After initializing the Plapt object, you can use it to predict affinities. Here's an example of how to do it:

sequences = ["APTAPSIDMYGSNNL", "PIFLNVLEAIEPGVVC"]
smiles = ["NC(=O)[C@H](CCC(=O)O)", "NC(=[NH2+])c1ccccc1"]

results = plapt.predict_affinity(sequences, smiles)
print(results)

output:

[{'neg_log10_affinity_M': 4.38891527161495, 'affinity_uM': 40.839905489541835}, {'neg_log10_affinity_M': 4.196127195169673, 'affinity_uM': 63.66090450080189}]

The outputted json can subsequently used for other tasks.

Advanced Usage

Plapt can be initialized with specialized parameters, such as the prediction module used, caching, or the inference device.
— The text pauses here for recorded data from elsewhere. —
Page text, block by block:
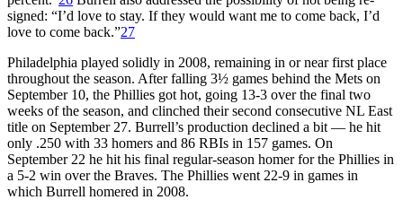
signed: “I’d love to stay. If they would want me to come back, I’d
love to come back.”27
Philadelphia played solidly in 2008, remaining in or near first place
throughout the season. After falling 3½ games behind the Mets on
September 10, the Phillies got hot, going 13-3 over the final two
weeks of the season, and clinched their second consecutive NL East
title on September 27. Burrell’s production declined a bit — he hit
only .250 with 33 homers and 86 RBIs in 157 games. On
September 22 he hit his final regular-season homer for the Phillies in
a 5-2 win over the Braves. The Phillies went 22-9 in games in
which Burrell homered in 2008.
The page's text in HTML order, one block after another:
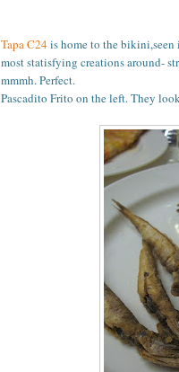
Tapa C24 is home to the
most statisfying creations around-
mmmh. Perfect.
Pascadito Frito on the left. They
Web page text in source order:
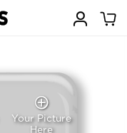
Your Picture
Here
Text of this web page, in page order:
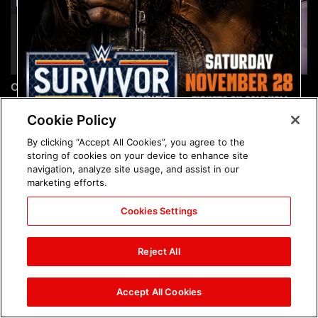
Chelsea Green's first photo
shoot as interim WWE
Women's Champion: photos
Brock Lesnar's career in
photos
The amazing images of
WWE NXT, Aug. 4, 2026:
The amazing images of
Raw, Aug. 3, 2026: photos
Cookie Policy
By clicking “Accept All Cookies”, you agree to the
storing of cookies on your device to enhance site
navigation, analyze site usage, and assist in our
marketing efforts.
Cookies Settings
Reject All
Accept All Cookies
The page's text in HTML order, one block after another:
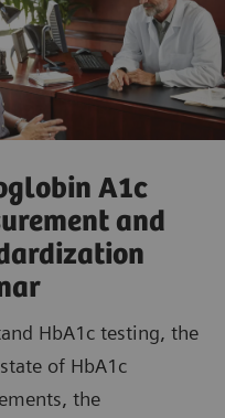
A1c
and
HbA1c testing, the
of HbA1c
the
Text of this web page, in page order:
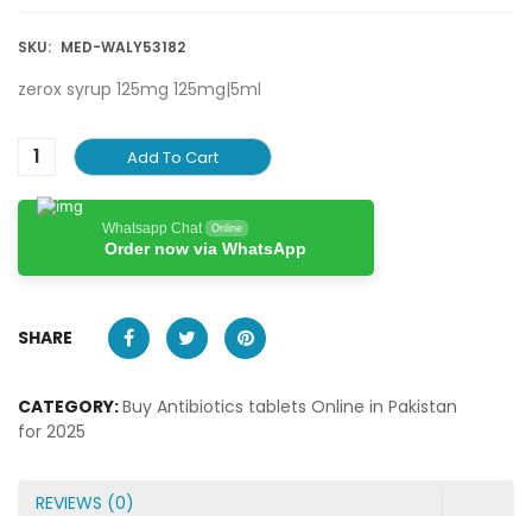
SKU: MED-WALY53182
zerox syrup 125mg 125mg|5ml
Add To Cart
Whatsapp Chat Online
Order now via WhatsApp
SHARE
CATEGORY:Buy Antibiotics tablets Online in Pakistan
for 2025
REVIEWS (0)
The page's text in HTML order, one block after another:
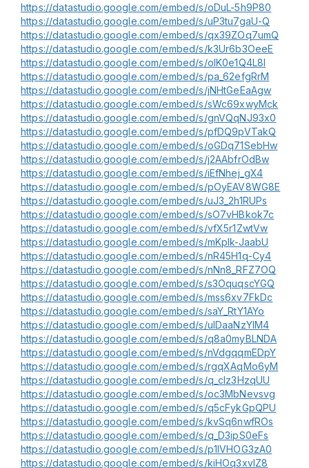
https://datastudio.google.com/embed/s/oDuL-5h9P80
https://datastudio.google.com/embed/s/uP3tu7gaU-Q
https://datastudio.google.com/embed/s/qx39ZOq7umQ
https://datastudio.google.com/embed/s/k3Ur6b3OeeE
https://datastudio.google.com/embed/s/olK0e1Q4L8I
https://datastudio.google.com/embed/s/pa_62efgRrM
https://datastudio.google.com/embed/s/jNHtGeEaAgw
https://datastudio.google.com/embed/s/sWc69xwyMck
https://datastudio.google.com/embed/s/gnVQqNJ93x0
https://datastudio.google.com/embed/s/pfDQ9pVTakQ
https://datastudio.google.com/embed/s/oGDq71SebHw
https://datastudio.google.com/embed/s/j2AAbfrOdBw
https://datastudio.google.com/embed/s/iEfNhej_gX4
https://datastudio.google.com/embed/s/pOyEAV8WG8E
https://datastudio.google.com/embed/s/uJ3_2h1RUPs
https://datastudio.google.com/embed/s/sO7vHBkok7c
https://datastudio.google.com/embed/s/vfX5r1ZwtVw
https://datastudio.google.com/embed/s/mKpIk-JaabU
https://datastudio.google.com/embed/s/nR45H1q-Cy4
https://datastudio.google.com/embed/s/nNn8_RFZ7OQ
https://datastudio.google.com/embed/s/s3OquqscYGQ
https://datastudio.google.com/embed/s/mss6xv7FkDc
https://datastudio.google.com/embed/s/saY_RtY1AYo
https://datastudio.google.com/embed/s/uIDaaNzYlM4
https://datastudio.google.com/embed/s/q8a0myBLNDA
https://datastudio.google.com/embed/s/nVdgqqmEDpY
https://datastudio.google.com/embed/s/rgqXAqMo6yM
https://datastudio.google.com/embed/s/q_cIz3HzqUU
https://datastudio.google.com/embed/s/oc3MbNevsvg
https://datastudio.google.com/embed/s/q5cFykGpQPU
https://datastudio.google.com/embed/s/kvSq6nwfROs
https://datastudio.google.com/embed/s/q_D3ipS0eFs
https://datastudio.google.com/embed/s/p1lVHOG3zA0
https://datastudio.google.com/embed/s/kiHOq3xvlZ8
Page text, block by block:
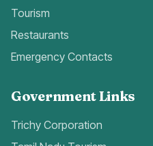
Tourism
Restaurants
Emergency Contacts
Government Links
Trichy Corporation
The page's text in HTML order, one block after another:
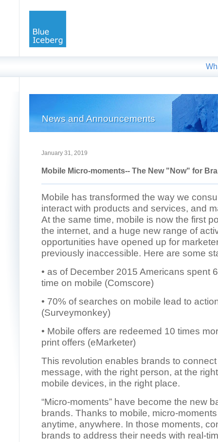
News and Announcements
January 31, 2019
Mobile Micro-moments-- The New "Now" for
Mobile has transformed the way we
interact with products and services, and
At the same time, mobile is now the first
the internet, and a huge new range of
opportunities have opened up for
previously inaccessible. Here are some
• as of December 2015 Americans spent
time on mobile (Comscore)
• 70% of searches on mobile lead to
(Surveymonkey)
• Mobile offers are redeemed 10 times
print offers (eMarketer)
This revolution enables brands to
message, with the right person, at the
mobile devices, in the right place.
“Micro-moments” have become the new
brands. Thanks to mobile, micro-
anytime, anywhere. In those moments,
brands to address their needs with real-
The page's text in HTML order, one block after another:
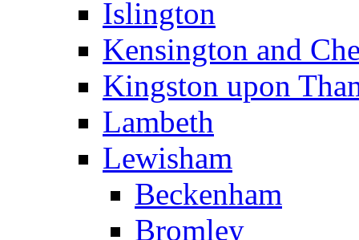
Islington
Kensington and
Kingston upon
Lambeth
Lewisham
Beckenham
Bromley
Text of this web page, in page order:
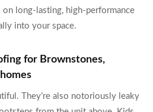
on long-lasting, high-performance
into your space.
for Brownstones,
They’re also notoriously leaky
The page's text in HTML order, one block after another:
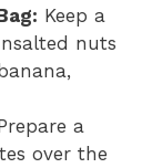
Keep a
nuts
a
over the
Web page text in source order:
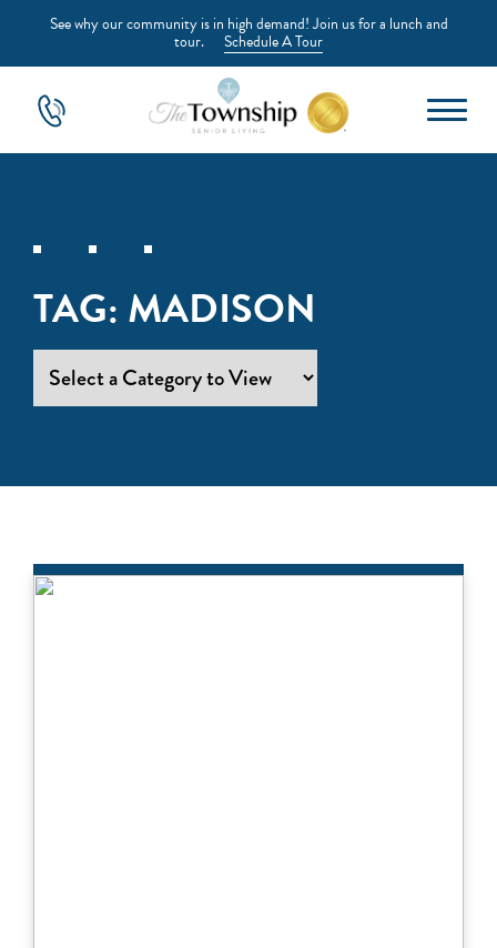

Example below:

from plapt import Plapt

# create an instance of the Plapt class with other parameters:
plapt = Plapt(
    prediction_module_path="models/predictionModule.onnx",  # For using a different prediction module. This is set to "models/predictionModule.onnx" by default. 
    caching=True,  # Enable or disable caching. Enabled by default.
    device="cuda"   # Set the computation device ("cuda" for GPU or "cpu" for CPU). If cuda isn't available on your system, it will fallback to "cpu" automatically.
)

Each option can be specified seperately (e.g., plapt = Plapt(caching=False) if you would like to disable caching.

Data Preparation and Encoding

We source protein-ligand pairs and their corresponding affinity values from an open-source binding affinity dataset on hugginface, binding_affinity. We then used ProtBERT and ChemBERTa for encoding proteins and ligands respectively, giving us high quality vector-space representations. The encoding process is detailed in the encoding.ipynb notebook. The dataset, already encoded, is available on our Google Drive for ease of access and use.

Importing Encoders and Running the Notebook

For users to import the encoders and run the Wolfram notebook (WL Notebooks/FinalEssay.nb), we provide the encoders_to_onnx.ipynb notebook. This ensures that users can replicate our encoding process and utilize the full capabilities of PLAPT.